_Records provided_.

-- Opening Marker --

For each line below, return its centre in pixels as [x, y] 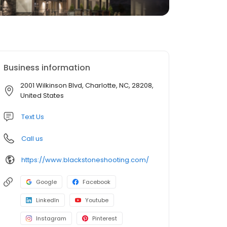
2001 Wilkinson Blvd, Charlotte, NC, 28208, [87, 85]
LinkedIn [48, 200]
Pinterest [105, 218]
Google [46, 182]
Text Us [33, 117]
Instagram [51, 218]
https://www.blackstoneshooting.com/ [85, 160]
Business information [47, 68]
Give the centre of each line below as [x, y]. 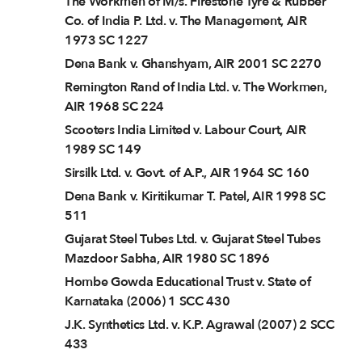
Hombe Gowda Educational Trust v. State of [188, 282]
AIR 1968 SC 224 [115, 107]
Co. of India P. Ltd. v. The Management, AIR [186, 21]
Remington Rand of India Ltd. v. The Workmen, [196, 88]
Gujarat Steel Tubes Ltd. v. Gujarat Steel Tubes [193, 240]
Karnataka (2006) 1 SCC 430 [147, 302]
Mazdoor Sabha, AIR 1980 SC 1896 [167, 259]
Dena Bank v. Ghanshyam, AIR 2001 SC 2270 [193, 64]
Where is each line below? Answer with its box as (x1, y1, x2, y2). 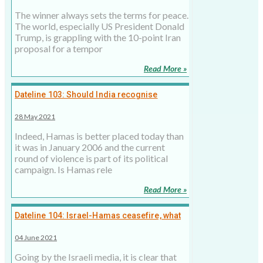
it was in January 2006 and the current (15, 141, 165, 153)
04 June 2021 (15, 233, 57, 242)
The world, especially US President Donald (15, 21, 184, 32)
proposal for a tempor (15, 43, 103, 55)
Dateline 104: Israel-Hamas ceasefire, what (15, 211, 181, 221)
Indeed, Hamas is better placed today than (15, 130, 184, 142)
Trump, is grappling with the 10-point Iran (15, 32, 181, 43)
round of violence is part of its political (15, 153, 168, 164)
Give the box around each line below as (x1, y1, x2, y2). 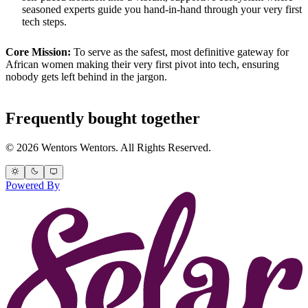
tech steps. (22, 15, 67, 27)
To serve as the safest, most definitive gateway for (71, 45, 289, 58)
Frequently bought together (5, 109, 200, 127)
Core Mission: (5, 45, 71, 58)
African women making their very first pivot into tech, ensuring (5, 58, 279, 70)
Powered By (5, 179, 60, 191)
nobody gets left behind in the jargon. (5, 70, 167, 82)
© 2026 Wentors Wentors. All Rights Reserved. (5, 141, 211, 153)
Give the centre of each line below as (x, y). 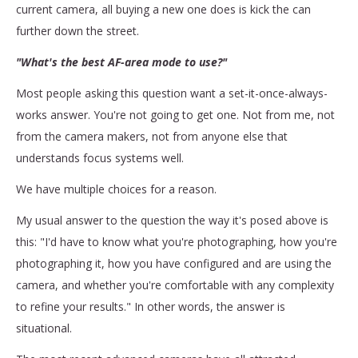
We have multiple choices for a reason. (118, 189)
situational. (46, 328)
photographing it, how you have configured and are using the (174, 263)
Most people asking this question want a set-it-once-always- (172, 93)
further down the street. (79, 30)
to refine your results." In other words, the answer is (151, 306)
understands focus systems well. (101, 157)
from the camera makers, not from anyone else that (152, 136)
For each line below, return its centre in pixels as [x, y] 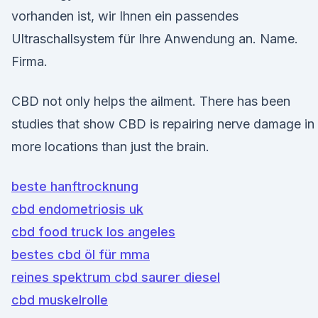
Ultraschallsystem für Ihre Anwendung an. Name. [155, 39]
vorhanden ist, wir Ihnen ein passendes [125, 16]
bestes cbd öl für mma [81, 254]
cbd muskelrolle [60, 300]
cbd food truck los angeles [93, 232]
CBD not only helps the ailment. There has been [151, 101]
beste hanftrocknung [75, 186]
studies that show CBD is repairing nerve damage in [163, 124]
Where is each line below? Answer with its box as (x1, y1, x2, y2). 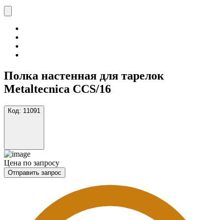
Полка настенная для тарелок (4, 69, 164, 82)
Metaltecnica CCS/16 (4, 82, 111, 95)
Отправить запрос (8, 168, 61, 176)
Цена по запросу (4, 158, 59, 167)
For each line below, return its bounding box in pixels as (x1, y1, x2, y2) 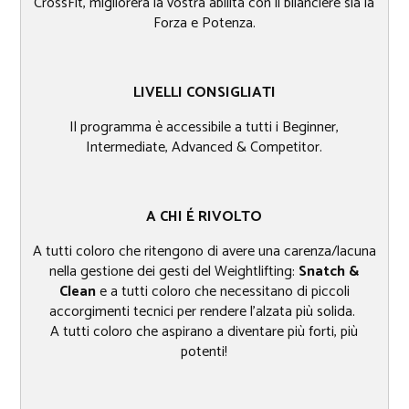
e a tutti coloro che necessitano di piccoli (95, 279, 350, 305)
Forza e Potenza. (152, 11, 256, 37)
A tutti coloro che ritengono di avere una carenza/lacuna (32, 239, 376, 265)
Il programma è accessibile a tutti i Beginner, (69, 115, 340, 141)
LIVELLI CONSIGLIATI (132, 80, 276, 106)
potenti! (181, 340, 228, 365)
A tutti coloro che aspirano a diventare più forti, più (50, 320, 359, 345)
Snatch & (299, 259, 360, 285)
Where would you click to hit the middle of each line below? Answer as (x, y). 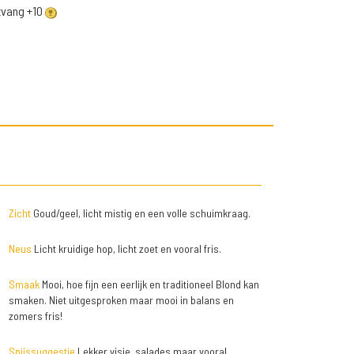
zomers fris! (35, 316)
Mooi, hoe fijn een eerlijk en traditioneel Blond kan (149, 284)
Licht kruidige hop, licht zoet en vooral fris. (126, 249)
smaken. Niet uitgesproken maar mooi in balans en (121, 300)
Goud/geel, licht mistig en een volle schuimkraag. (140, 213)
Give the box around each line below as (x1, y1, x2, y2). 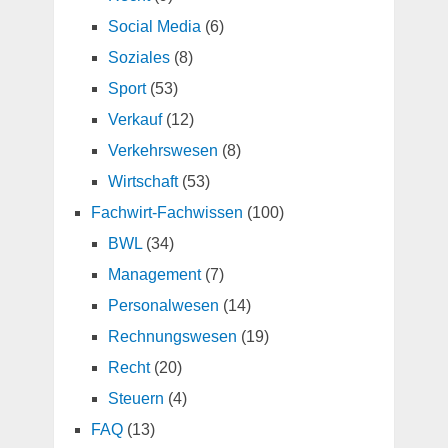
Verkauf (107, 111, 162, 129)
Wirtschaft (107, 173, 178, 191)
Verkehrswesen (107, 142, 218, 160)
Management (107, 266, 201, 284)
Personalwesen (107, 297, 219, 315)
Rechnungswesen (107, 328, 237, 346)
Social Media (107, 18, 201, 36)
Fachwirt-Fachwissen (90, 204, 243, 222)
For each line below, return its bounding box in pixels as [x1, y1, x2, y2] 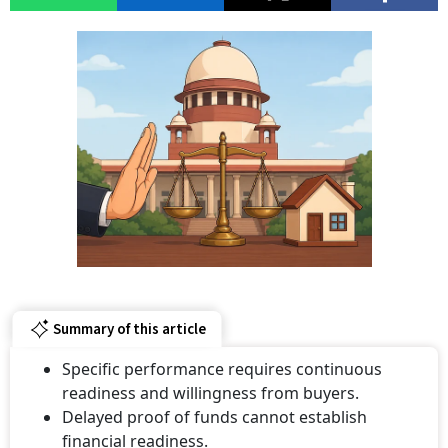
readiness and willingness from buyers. [62, 382, 359, 404]
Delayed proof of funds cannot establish [62, 406, 367, 428]
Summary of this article [52, 318, 206, 340]
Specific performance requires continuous [62, 358, 382, 380]
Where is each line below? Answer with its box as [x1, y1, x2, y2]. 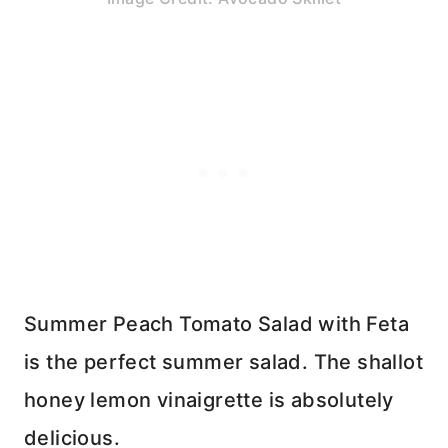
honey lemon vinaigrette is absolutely [24, 388, 394, 413]
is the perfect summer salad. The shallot [24, 350, 423, 375]
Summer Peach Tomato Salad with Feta [24, 312, 409, 337]
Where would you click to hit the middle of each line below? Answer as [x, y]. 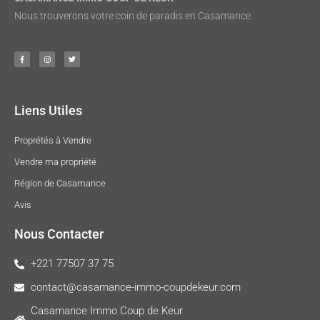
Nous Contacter [59, 234]
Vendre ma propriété [55, 162]
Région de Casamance [60, 184]
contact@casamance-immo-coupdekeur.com [135, 287]
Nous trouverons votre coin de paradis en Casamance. [134, 16]
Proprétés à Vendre [53, 141]
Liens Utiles [48, 111]
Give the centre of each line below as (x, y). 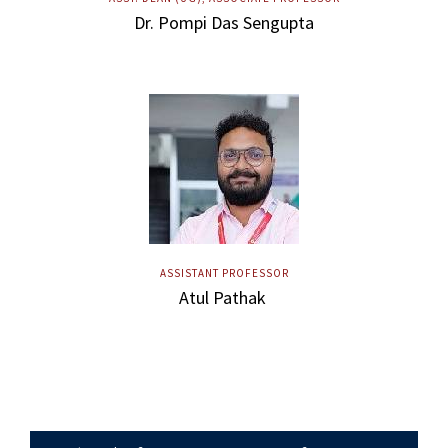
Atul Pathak (224, 297)
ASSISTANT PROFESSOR (224, 272)
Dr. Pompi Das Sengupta (224, 22)
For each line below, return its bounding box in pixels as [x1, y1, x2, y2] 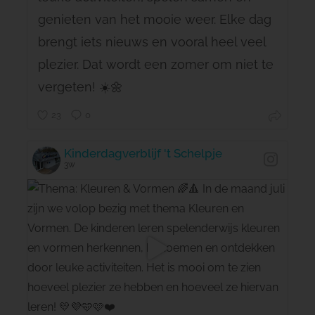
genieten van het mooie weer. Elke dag [37, 11, 271, 27]
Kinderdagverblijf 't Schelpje [63, 146, 222, 160]
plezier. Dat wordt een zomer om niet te [37, 56, 274, 72]
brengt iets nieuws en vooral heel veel [37, 34, 266, 49]
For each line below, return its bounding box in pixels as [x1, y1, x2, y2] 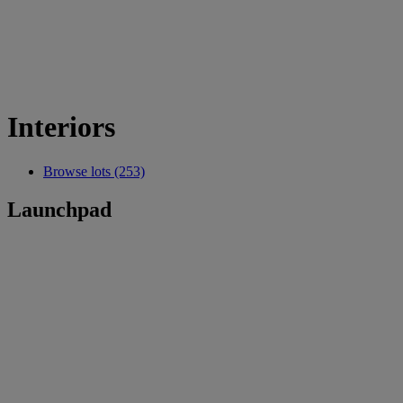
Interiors [7, 111, 115, 144]
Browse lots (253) [43, 163, 145, 179]
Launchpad [7, 197, 112, 221]
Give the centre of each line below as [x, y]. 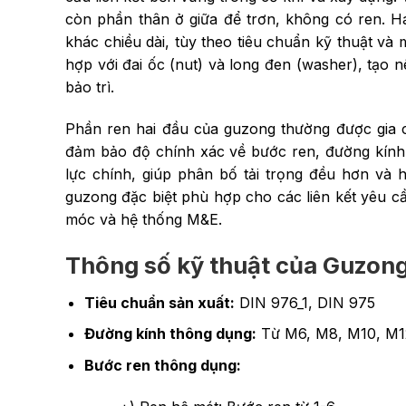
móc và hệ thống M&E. [144, 219]
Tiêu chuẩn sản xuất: [159, 302]
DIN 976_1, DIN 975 [304, 302]
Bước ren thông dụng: [164, 365]
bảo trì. [90, 87]
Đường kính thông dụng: [170, 334]
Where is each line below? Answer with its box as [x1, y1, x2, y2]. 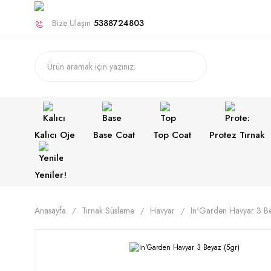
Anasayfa [34, 204, 66, 217]
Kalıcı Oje [34, 128, 75, 142]
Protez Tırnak [209, 128, 265, 142]
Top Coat [153, 128, 191, 142]
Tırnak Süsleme [82, 204, 134, 217]
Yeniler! [34, 168, 67, 182]
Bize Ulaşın [52, 17, 91, 30]
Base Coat [93, 128, 135, 142]
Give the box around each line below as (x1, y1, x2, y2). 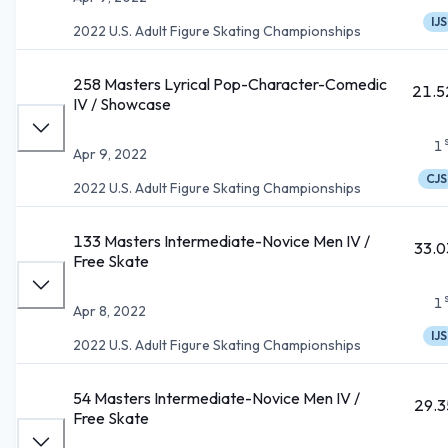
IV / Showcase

-- Closing Marker --

_Goal of the exercise_.
Set down exactly the lines above, from the line containing "it was in January" through the line containing "LIVELLI CONSIGLIATI (132, 80, 276, 106)". Skip the pictures.

_Answer for the task_.
it was in January 2006 and the current (15, 141, 165, 153)
04 June 2021 (15, 233, 57, 242)
The world, especially US President Donald (15, 21, 184, 32)
proposal for a tempor (15, 43, 103, 55)
Dateline 104: Israel-Hamas ceasefire, what (15, 211, 181, 221)
Indeed, Hamas is better placed today than (15, 130, 184, 142)
Trump, is grappling with the 10-point Iran (15, 32, 181, 43)
round of violence is part of its political (15, 153, 168, 164)
Give the box around each line below as (x1, y1, x2, y2). 
tech steps. (22, 15, 67, 27)
To serve as the safest, most definitive gateway for (71, 45, 289, 58)
Frequently bought together (5, 109, 200, 127)
Core Mission: (5, 45, 71, 58)
African women making their very first pivot into tech, ensuring (5, 58, 279, 70)
Powered By (5, 179, 60, 191)
nobody gets left behind in the jargon. (5, 70, 167, 82)
© 2026 Wentors Wentors. All Rights Reserved. (5, 141, 211, 153)
Give the centre of each line below as (x, y). 
We have multiple choices for a reason. (118, 189)
situational. (46, 328)
photographing it, how you have configured and are using the (174, 263)
Most people asking this question want a set-it-once-always- (172, 93)
further down the street. (79, 30)
to refine your results." In other words, the answer is (151, 306)
understands focus systems well. (101, 157)
from the camera makers, not from anyone else that (152, 136)
For each line below, return its centre in pixels as [x, y] 
Ultraschallsystem für Ihre Anwendung an. Name. [155, 39]
vorhanden ist, wir Ihnen ein passendes [125, 16]
bestes cbd öl für mma [81, 254]
cbd muskelrolle [60, 300]
cbd food truck los angeles [93, 232]
CBD not only helps the ailment. There has been [151, 101]
beste hanftrocknung [75, 186]
studies that show CBD is repairing nerve damage in [163, 124]
Where is each line below? Answer with its box as (x1, y1, x2, y2). 
Полка настенная для тарелок (4, 69, 164, 82)
Metaltecnica CCS/16 (4, 82, 111, 95)
Отправить запрос (8, 168, 61, 176)
Цена по запросу (4, 158, 59, 167)
For each line below, return its bounding box in pixels as (x1, y1, x2, y2) 
e a tutti coloro che necessitano di piccoli (95, 279, 350, 305)
Forza e Potenza. (152, 11, 256, 37)
A tutti coloro che ritengono di avere una carenza/lacuna (32, 239, 376, 265)
Il programma è accessibile a tutti i Beginner, (69, 115, 340, 141)
LIVELLI CONSIGLIATI (132, 80, 276, 106)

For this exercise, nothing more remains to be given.